Ce que le navigateur peut encore exposer malgré le VPN
Avant de modifier les réglages, il faut savoir ce que l’on cherche à éviter. Avec un VPN, les mauvaises surprises résultent généralement des fuites WebRTC et les DNS. Mais elles ne s’arrêtent pas au réseau. Cookies, permissions trop larges, extensions bavardes et réglages publicitaires peuvent aussi réduire l’effet confidentialité que vous attendiez de votre VPN.
Pour rappel, WebRTC sert aux communications en temps réel dans le navigateur, comme les appels audio, vidéo ou certains échanges directs entre appareils. C’est pratique, mais cette fonction peut aussi faire remonter des informations réseau que l’on ne pensait plus visibles une fois le VPN activé.

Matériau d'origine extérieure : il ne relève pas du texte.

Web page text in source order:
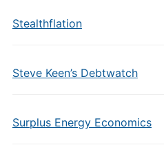
Stealthflation
Steve Keen’s Debtwatch
Surplus Energy Economics
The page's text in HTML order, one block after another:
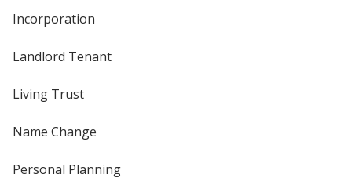
Incorporation
Landlord Tenant
Living Trust
Name Change
Personal Planning
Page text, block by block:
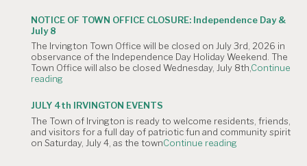
is
CANCELLATION:
The
4th
of
July
NOTICE OF TOWN OFFICE CLOSURE: Independence Day &
July 8
The Irvington Town Office will be closed on July 3rd, 2026 in
observance of the Independence Day Holiday Weekend. The
Town Office will also be closed Wednesday, July 8th,Continue
reading
TOWN
OFFICE
CLOSURE:
Independence
Day
JULY 4th IRVINGTON EVENTS
The Town of Irvington is ready to welcome residents, friends,
and visitors for a full day of patriotic fun and community spirit
on Saturday, July 4, as the townContinue reading
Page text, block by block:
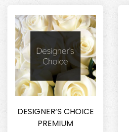
DESIGNER’S CHOICE
PREMIUM
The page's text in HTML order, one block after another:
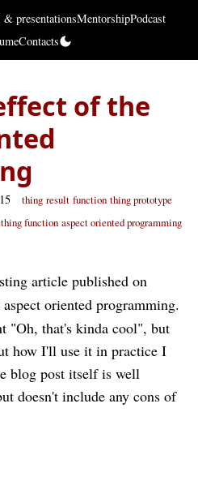
presentationsMentorshipPodcast
Contacts
of the
thing result function thing prototype
function aspect oriented programming
article published on
oriented programming.
"Oh, that's kinda cool", but
how I'll use it in practice I
blog post itself is well
doesn't include any cons of
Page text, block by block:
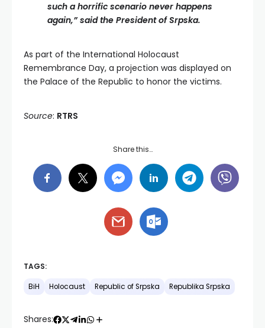
such a horrific scenario never happens
again,” said the President of Srpska.
As part of the International Holocaust
Remembrance Day, a projection was displayed on
the Palace of the Republic to honor the victims.
Source: RTRS
Share this…
TAGS:
BiH Holocaust Republic of Srpska Republika Srpska
Shares:
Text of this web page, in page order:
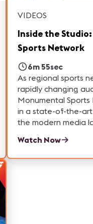
VIDEOS
Inside the
Sports Network
6m 55sec
As regional sports
rapidly changing
Monumental
in a state-of-the-
the modern media
the scenes with
she learns about
giving Monumental
Watch Now
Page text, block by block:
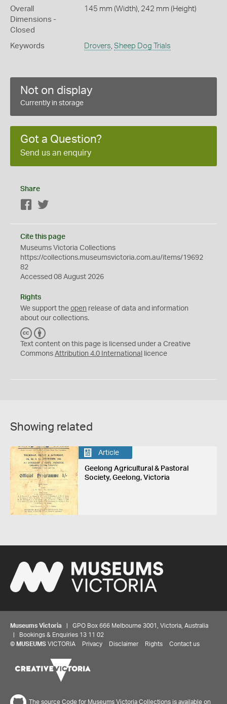
Overall
Dimensions -
Closed
145 mm (Width), 242 mm (Height)
Keywords Drovers, Sheep Dog Trials
Not on display
Currently in storage
Got a Question?
Send us an enquiry
Share
Facebook
Cite this page
Museums Victoria Collections
https://collections.museumsvictoria.com.au/items/19692
82
Accessed 08 August 2026
Rights
We support the open release of data and information
about our collections.
C
C
Y
Text content on this page is licensed under a Creative
Commons Attribution 4.0 International licence
Showing related
Article
Geelong Agricultural & Pastoral
Society, Geelong, Victoria
Museums Victoria | GPO Box 666 Melbourne 3001, Victoria, Australia
| Bookings & Enquiries 13 11 02
© MUSEUMS VICTORIA Privacy Disclaimer Rights Contact us
The source Code for Museums Victoria Collections is available on
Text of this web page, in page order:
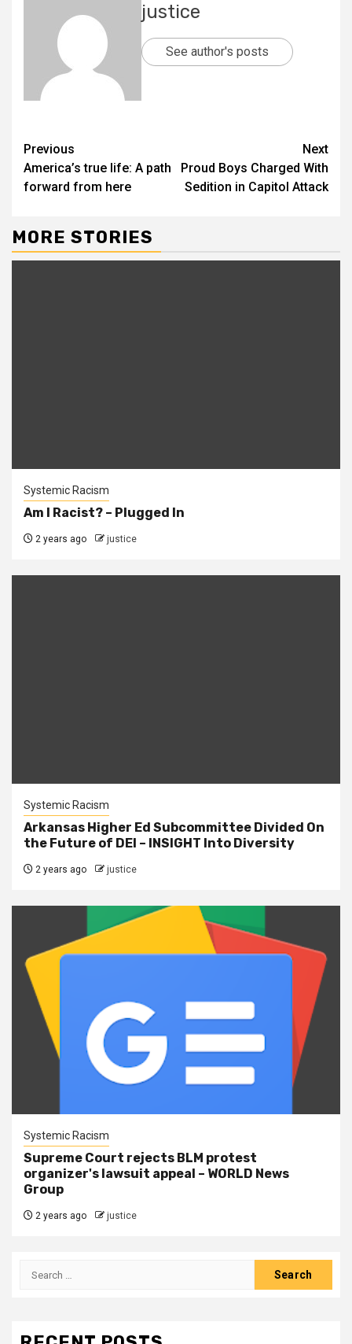
justice
See author's posts
Previous
America’s true life: A path
forward from here
Next
Proud Boys Charged With
Sedition in Capitol Attack
MORE STORIES
Systemic Racism
Am I Racist? – Plugged In
2 years ago justice
Systemic Racism
Arkansas Higher Ed Subcommittee Divided On
the Future of DEI – INSIGHT Into Diversity
2 years ago justice
Systemic Racism
Supreme Court rejects BLM protest
organizer's lawsuit appeal – WORLD News
Group
2 years ago justice
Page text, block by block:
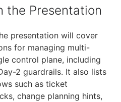
the Presentation
presentation will cover
for managing multi-
control plane, including
2 guardrails. It also lists
such as ticket
change planning hints,
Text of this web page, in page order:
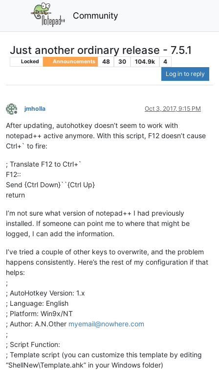
Community
Just another ordinary release - 7.5.1
Locked Announcements 48 30 104.9k
4
Log in to reply
Offline
jmholla Oct 3, 2017, 9:15 PM
After updating, autohotkey doesn’t seem to work with
notepad++ active anymore. With this script, F12 doesn’t cause
Ctrl+` to fire:
; Translate F12 to Ctrl+`
F12::
Send {Ctrl Down}``{Ctrl Up}
return
I’m not sure what version of notepad++ I had previously
installed. If someone can point me to where that might be
logged, I can add the information.
I’ve tried a couple of other keys to overwrite, and the problem
happens consistently. Here’s the rest of my configuration if that
helps:
;
; AutoHotkey Version: 1.x
; Language: English
; Platform: Win9x/NT
; Author: A.N.Other myemail@nowhere.com
;
; Script Function:
; Template script (you can customize this template by editing
“ShellNew\Template.ahk” in your Windows folder)
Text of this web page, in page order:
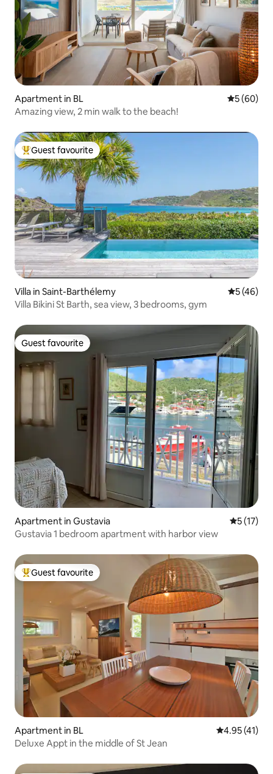
Apartment in BL 5 out of 5
5 (60)
Amazing view, 2 min walk to the beach!
Top guest favourite
Guest favourite
Villa in Saint-Barthélemy 5 out of 5
5 (46)
Villa Bikini St Barth, sea view, 3 bedrooms, gym
Guest favourite
Guest favourite
Apartment in Gustavia 5 out of 5
5 (17)
Gustavia 1 bedroom apartment with harbor view
Top guest favourite
Guest favourite
Apartment in BL 4.95 out of 5
4.95 (41)
Deluxe Appt in the middle of St Jean
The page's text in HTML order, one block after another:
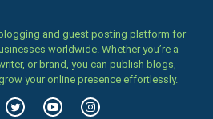
and guest posting platform for
worldwide. Whether you’re a
or brand, you can publish blogs,
your online presence effortlessly.
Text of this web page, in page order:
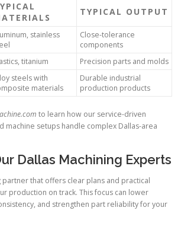
TYPICAL OUTPUT
stainless
Close-tolerance
components
titanium Precision parts and molds
steels with
materials
Durable industrial
production products
to learn how our service-driven
machine setups handle complex Dallas-area
Dallas Machining Experts
partner that offers clear plans and practical
production on track. This focus can lower
and strengthen part reliability for your

Selon le navigateur, le système et les réglages appliqués, cela peut aller d’une adresse IP publique réelle à une adresse locale ou à un identifiant mDNS, soit un alias généré pour masquer l’adresse IP locale de l’appareil.
Les DNS, eux, servent à traduire une adresse lisible, comme clubic.com, en adresse exploitable par les serveurs. Avec un VPN, l’idéal est que ces requêtes passent par les DNS du fournisseur VPN, ou par un résolveur chiffré choisi volontairement. Si le navigateur force son propre DNS sécurisé, les requêtes ne partent pas forcément chez votre fournisseur d’accès à Internet, mais elles peuvent échapper au résolveur prévu par le VPN. Dans ce cas, le problème n’est pas toujours une fuite DNS au sens le plus strict, mais un décalage entre ce que vous pensez utiliser et ce qui se passe réellement.